In 2006, Vaeda released their debut album State of Nature with the independent label Playtyme Records. Songs from that album have been featured on CBS—NCIS ("All for You") and Fox Television promos for Prison Break and Terminator: The Sarah Connor Chronicles ("Battle Song").

In late 2008, Vaeda appeared in the MTV Games Rock Band 2 national television commercial.

They have since parted with their former label and recorded an album titled Unsafe at Any Speed. Songs from the album can be heard on MTV's The Hills ("Breathe", "Fake The Moment") and The Girls of Hedsor Hall ("Breathe").

Vaeda has performed with and toured with the following acts: Thirty Seconds to Mars, Flyleaf, The Used, Anberlin, Framing Hanley, Rev Theory, Pop Evil, Saosin, Senses Fail, Haste the Day, and Chiodos.

On June 21, 2009, Vaeda announced on their Myspace page that due to their current circumstance, they were on indefinite hiatus. However, they also revealed that the upcoming album Unsafe At Any Speed was still due to be released, and that although they had no plans for tours or shows, that "no-one knows what tomorrow will bring."

On November 3, 2009, Vaeda released Unsafe at Any Speed via iTunes. The artwork for the album features a symbol of a man falling and a U-turn arrow, which had previously been unreleased. Also, Unsafe is the band's first album to use a different logo for the word Vaeda. As yet, a CD version of the album is unconfirmed.

==History==

===Formation===
Drummer Oliver Williams, singer/guitarist Ian Lear-Nickum and former lead guitarist Chris Gignoux grew up together in the suburbs of Washington D.C. After college, they moved to Brooklyn, NYC, together, where they met the multi-instrumentalist Aristotle Dreher (The Bastard Kings of Rock). With Dreher on bass guitar, the foursome would soon form the band Vaeda and independently release their eponymous album in late 2003.

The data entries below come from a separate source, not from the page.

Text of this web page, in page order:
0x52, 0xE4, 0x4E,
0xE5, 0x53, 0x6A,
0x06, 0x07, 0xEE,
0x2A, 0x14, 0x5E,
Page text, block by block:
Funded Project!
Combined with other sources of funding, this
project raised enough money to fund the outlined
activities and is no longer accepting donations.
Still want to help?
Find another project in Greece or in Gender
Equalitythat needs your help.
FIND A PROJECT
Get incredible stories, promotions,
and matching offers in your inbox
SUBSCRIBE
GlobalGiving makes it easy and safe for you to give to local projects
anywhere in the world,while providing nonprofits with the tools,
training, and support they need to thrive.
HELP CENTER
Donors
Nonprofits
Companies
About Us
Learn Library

The band recorded a seven-song EP, The Red Queen, produced by Kyle Kelso in 2004.

Shortly thereafter, Gignoux left the band to complete his undergraduate degree in Biology and was replaced with Sam Kearney on lead guitar. After a brief stint and stylistic differences, Kearney left the band and went on tour with Fisherspooner. Vaeda, now a three-piece, had to adapt their style to accommodate for a lead guitarist. Along with Lear-Nickum's powerful vocals and Williams' unique drumming style, Dreher provided the ingenuity and creative edge that helped hone Vaeda's signature sound.

===Early career===
Vaeda moved to Los Angeles, California in early 2005 to work with Beau Dozier, son of Motown legend Lamont Dozier. While living in LA, the band released an EP with tracks they had recorded with Kelso titled "Unreleased Songs From The Red Queen Sessions." Through performance, promotion and the popularity of the track "All For You," Vaeda was propelled to the No. 1 spot on the Myspace unsigned artist chart. They stayed at No. 1 for several weeks which grabbed the attention of record labels.

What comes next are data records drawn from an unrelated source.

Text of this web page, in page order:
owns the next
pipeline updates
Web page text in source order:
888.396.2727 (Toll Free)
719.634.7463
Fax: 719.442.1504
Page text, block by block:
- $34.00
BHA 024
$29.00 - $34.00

While in Los Angeles, Vaeda learned that there had been another band performing under the same name but a different spelling. Because Vaeda was established for longer and had the name trademarked, the other band (spelled Veda) made the decision to change their name and are now known as Vedera.

===State of Nature===

The band moved back to Long Island after touring up and down the west coast for most of 2005. They then reestablished their homebase on Long Island where Dreher was born and raised.

Playtyme Records signed Vaeda and released the album State of Nature in August, 2006. This album was produced by Kyle Kelso, and consists of the remixed and remastered recordings from the two previously released EPs (The Red Queen and Unreleased Songs From The Red Queen Sessions).

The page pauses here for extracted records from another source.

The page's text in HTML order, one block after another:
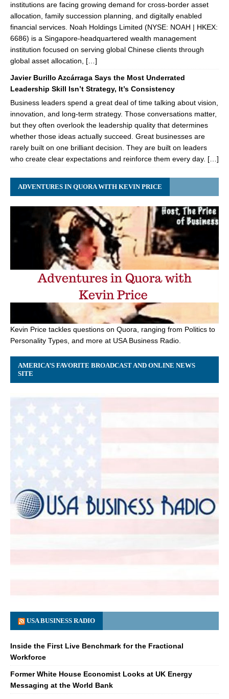
institutions are facing growing demand for cross-border asset
allocation, family succession planning, and digitally enabled
financial services. Noah Holdings Limited (NYSE: NOAH | HKEX:
6686) is a Singapore-headquartered wealth management
institution focused on serving global Chinese clients through
global asset allocation, […]
Javier Burillo Azcárraga Says the Most Underrated
Leadership Skill Isn’t Strategy, It’s Consistency
Business leaders spend a great deal of time talking about vision,
innovation, and long-term strategy. Those conversations matter,
but they often overlook the leadership quality that determines
whether those ideas actually succeed. Great businesses are
rarely built on one brilliant decision. They are built on leaders
who create clear expectations and reinforce them every day. […]
ADVENTURES IN QUORA WITH KEVIN PRICE
Kevin Price tackles questions on Quora, ranging from Politics to
Personality Types, and more at USA Business Radio.
AMERICA’S FAVORITE BROADCAST AND ONLINE NEWS
SITE
USA BUSINESS RADIO
Inside the First Live Benchmark for the Fractional
Workforce
Former White House Economist Looks at UK Energy
Messaging at the World Bank

The band went on a three-month national tour in support of this album.

The CD artwork (conceptualized and designed by Dreher) is composed of 12 symbols, each representing a song title on the album and positioned around a doomsday clock which is set at "3 minutes to Midnight."

In late 2007 Vaeda petitioned for release from Playtyme and ended their contract in early 2008.

| No. | Title | Writer(s) | Length |
|---|---|---|---|
| 1. | "Money" | Ian Lear, Oliver Williams, Aristotle Dreher | 3:08 |
| 2. | "All for you" | Ian Lear, Oliver Williams, Aristotle Dreher | 3:32 |
| 3. | "Battle Song" | Ian Lear, Oliver Williams, Aristotle Dreher | 3:58 |
| 4. | "Jesus Rides the Subway" | Ian Lear, Oliver Williams, Aristotle Dreher | 3:58 |
| 5. | "Wait your turn" | Ian Lear, Oliver Williams, Aristotle Dreher | 3:54 |
| 6. | "Bite my Tongue" | Ian Lear, Oliver Williams, Aristotle Dreher | 3:13 |
| 7. | "1.25" | Ian Lear, Oliver Williams, Aristotle Dreher | 3:43 |
| 8. | "Thief" | Ian Lear, Oliver Williams, Aristotle Dreher | 3:55 |
| 9. | "Imperial" | Ian Lear, Oliver Williams, Aristotle Dreher | 4:22 |
| 10. | "Kneejerk" | Ian Lear, Oliver Williams, Aristotle Dreher | 2:46 |
| 11. | "Son of the Viper" | Ian Lear, Oliver Williams, Aristotle Dreher | 4:33 |
| 12. | "Cacophony" | Ian Lear, Oliver Williams, Aristotle Dreher | 5:34 |

===Unsafe at any Speed===

Vaeda went on to record a 12-song album titled Unsafe at any Speed, which was released on Tuesday 3 November 2009. Several tracks off of the album have been played on SiriusXM satellite radio. Breathe also received airplay on 94.3 WMJC. Responsible for all of the band's artwork, Dreher created an ambiguous image depicting a heart surrounded by a ribcage in a wing formation. The artwork represents the first phase in Vaeda's three part motto which goes as follows:

"Music has the power to change hearts,
Hearts can change minds,
Minds can change the world."

However, this image was not used for the album's final artwork, and was replaced by a logo representing a man falling in a U-turn, but the heart design is found on some of the band's merchandise and apparel.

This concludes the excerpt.